Conheça a pintora francesa que trocou Paris por São Paulo e vive com charme no centro

Adriano Vizoni/Folhapress
Nathalie Morhange em seu apartamento na avenida Rio Branco com as gatas Mimi e Lili
Nathalie Morhange em seu apartamento na avenida Rio Branco com as gatas Mimi e Lili

Nathalie Morhange abre a porta do apartamento na avenida Rio Branco já esperando a reação da visita. O olhar espantado de quem entra ali pela primeira vez é conhecido da dona da casa. Ela se afasta e dá espaço para que se explore direito os 230 m² de área do imóvel, mais 70 m² da varanda.

É isso mesmo? Em pleno centro de São Paulo, ela tem uma varanda ensolarada com árvores frutíferas? E uma cozinha de fazenda? Uma mesa de jantar pintada à mão, com ilustrações delicadas que lembram figuras mitológicas, em preto e branco, está em uso irrestrito para apoiar cinzeiros (sim, ela é francesa e fuma cigarros em profusão), xícaras e copos? "Aprendi que as coisas são para usar, não é porque custou caro ou deu trabalho que têm de ser intocáveis."

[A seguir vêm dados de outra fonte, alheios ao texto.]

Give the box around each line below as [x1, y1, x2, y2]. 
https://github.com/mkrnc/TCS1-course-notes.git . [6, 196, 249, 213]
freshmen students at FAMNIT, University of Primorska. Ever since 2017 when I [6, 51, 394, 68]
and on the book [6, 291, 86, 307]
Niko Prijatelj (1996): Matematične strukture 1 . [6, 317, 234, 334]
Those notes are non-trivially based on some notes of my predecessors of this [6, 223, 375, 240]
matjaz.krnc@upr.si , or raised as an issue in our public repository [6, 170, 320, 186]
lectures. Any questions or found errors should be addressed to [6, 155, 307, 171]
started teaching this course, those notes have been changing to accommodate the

Melhor assim. Tudo ali é exclusivo, transado, cheio de personalidade. E foi escolhido a dedo por Nathalie, quando não feito por ela mesma. O tapete do quarto ela resgatou de uma caçamba no Morumbi e decorou com pintura geométrica. Os azulejos nos banheiros foram moldados, assados e esmaltados por ela. O móvel de minigavetinhas era de uma antiga loja de material elétrico das redondezas. A própria mesa de jantar, que ela demorou uma semana para pintar, era mobiliário da sala da tia de alguém.

É no meio dessas raridades que Nathalie recebe amigos o tempo todo, para pequenas reuniões ou grandes festas, neste que é seu endereço há três anos.

A varanda é obra da paisagista Mariana Castilho. "Falei para ela que queria uma bagunça, nada muito arrumadinho, com muitos tons de verde, árvores que dessem frutas e plantas que não morressem nunca".

Pés de jabuticaba, pitanga, acerola e romã crescem ao lado da horta com tomilho, louro, alho-poró, manjericão e outras ervas.

Nathalie, 59, cozinha bem, mas seu hóspede, o arquiteto Alvaro Razuk, ex-namorado que virou grande amigo, cozinha ainda mais. "Ele me liga do sacolão de Higienópolis para perguntar o que eu quero para o jantar", conta a pintora.

As outras moradoras da casa são duas gatas sem raça definida, Mimi e Lili. Na área interna do apartamento, a que se tem acesso via passarela florida com piso de caquinho vermelho, ficam o quarto de Nathalie, seu ateliê particular e o quarto de hóspedes, habitado há um ano por Alberto. No andar de cima mora Helena, a vizinha pianista de 7 anos de idade, que toca como profissional e faz parte da trilha sonora.

"Quando ela começou a ter aulas, comprei um piano para estudarmos juntas. Mas ela avançou tão rápido que desisti", conta. Nathalie conhece todo mundo no prédio. "Logo que me mudei para cá me convidaram para um churrasco com todos os moradores. Tem gente que nasceu aqui, outros cujos avós compraram o apartamento na planta."

Nathalie nasceu no sul da França, em Aix-en-Provence, em uma família cheia de artistas. Um tio pintor era amigo de Picasso (ela diz "Picassô"). Formou-se na melhor escola de "trompe l'oeil" (técnica de pintura artística que cria perspectivas e ilude o olhar do espectador) do planeta, que ficava na Bélgica -o diploma está pendurado no lavabo-, trabalhou com teatro e cinema até se tornar parte de uma equipe de 15 pintores-decoradores que executavam projetos pelo mundo.

Veio fazer uma casa em São Paulo 30 anos atrás, apaixonou-se pela cidade e decidiu vir morar aqui com a filha única, Heloise, que, na ocasião, era criancinha.

Hoje com equipe própria e ateliê no Bom Retiro, também na região central paulistana, segue fazendo pinturas exclusivas para decorar casas e fazendas incríveis.

Seus clientes são tão poderosos e privados que ela prefere não citar. Certa vez, passou dois anos trabalhando na mesma casa, no Jardim Guedala, zona sul de São Paulo, para executar 2.000 m de pintura.

"Pintamos até as cortinas", conta. "Cada casa é pensada para ser única. Esse tipo de público não quer ver em nenhum outro lugar o que tem na casa dele", explica. "Genial na minha profissão é que nunca faço duas vezes a mesma coisa." E genial na vida dela é ser ao mesmo tempo uma profissional tão sofisticada e essa pessoa tão divertida.